Pushing back at the Wall

Pushing back at the Wall

Israeli Prime Minister Benjamin Netanyahu was critical of American Jewish community leaders who were involved in staging a march to the Kotel, or Western Wall, on Nov. 2 as part of a protest to restrictions on egalitarian worship at the holy site. About a dozen Torah scrolls were carried into the women’s section for use during the Women of the Wall’s monthly prayer service, something that the site’s haredi Orthodox custodians have prevented the group from doing for 25 years. The protestors were met with pushing and shoving by haredi Orthodox worshipers, many of whom shouted insults.

Netanyahu’s response was to accuse the egalitarian Jewish groups of “unnecessary friction” and of “the unilateral violation of the status quo at the Western Wall.” The night before, knowing that the protest was planned, Netanyahu told 200 Diaspora Jews at the Jewish Agency Board of Governors meeting to be patient. “Sometimes things require patience and tolerance. I’ve been dealing with this now for over 20 years. I can tell you I have patience and tolerance, and I hope you do too,” he said.
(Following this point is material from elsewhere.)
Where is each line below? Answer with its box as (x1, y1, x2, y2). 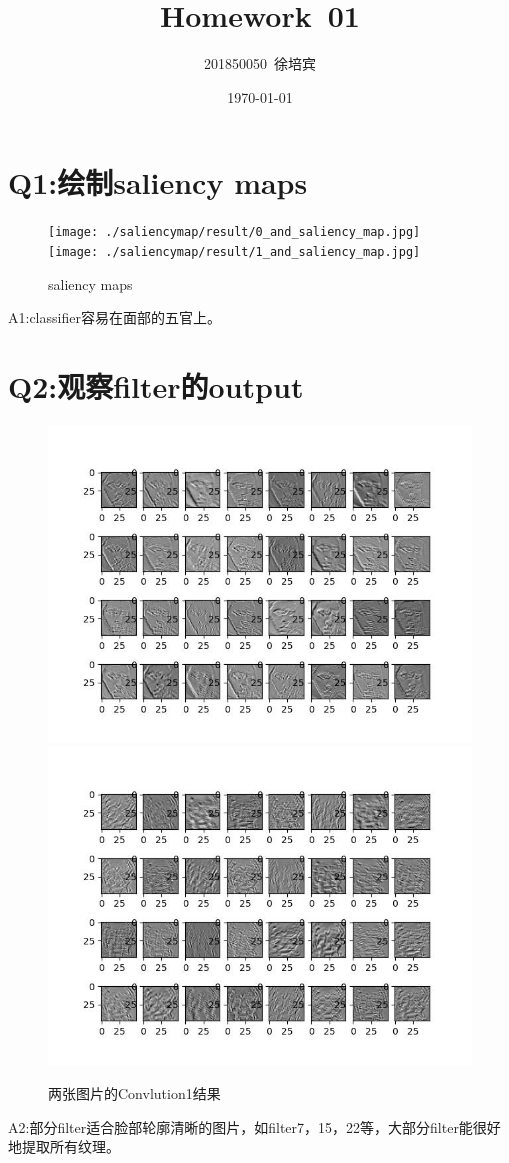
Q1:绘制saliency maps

The polar ice cap is melting faster than the issue of religious pluralism at the Kotel is being resolved. A compromise agreement on the issue was reached by all the parties in January. It would have expanded the egalitarian section at the Wall and placed it under the authority of a pluralist committee while solidifying Orthodox control over the site’s traditional Orthodox section. Women of the Wall would have moved to the non-Orthodox section once the deal was implemented. After first agreeing, Orthodox leaders denounced the plan. Then in June, a group of Orthodox Jewish organizations filed a petition with Israel’s Supreme Court to prevent the establishment of the egalitarian section.

This is the status quo that Netanyahu asked the protestors not to disrupt. And he added a tug on the conscience of his audience, citing the UNESCO resolution in which the Jewish connection to Jerusalem and the holy places appears not to exist. “The last thing we need now to resolve this sensitive issue — while the world is saying that we have nothing, no patrimony there, at a place that has been our spiritual center for over 3,000 years — the last thing we need now is more friction,” he said.

Well, yes and no. Two weeks ago we addressed the offensiveness of the UNESCO resolution and called its historical fantasy an outrage. And we commented upon how the UNESCO vote had the rare effect of uniting nearly all Jewish groups in opposition. But UNESCO’s outrage cannot excuse Israeli government intransigence or lack of sensitivity to religious pluralism. Besides, we don’t see why the prime minister cannot work on both problems at once — particularly since there is so much to be gained from a Kotel resolution that unites all Jews around the holy site.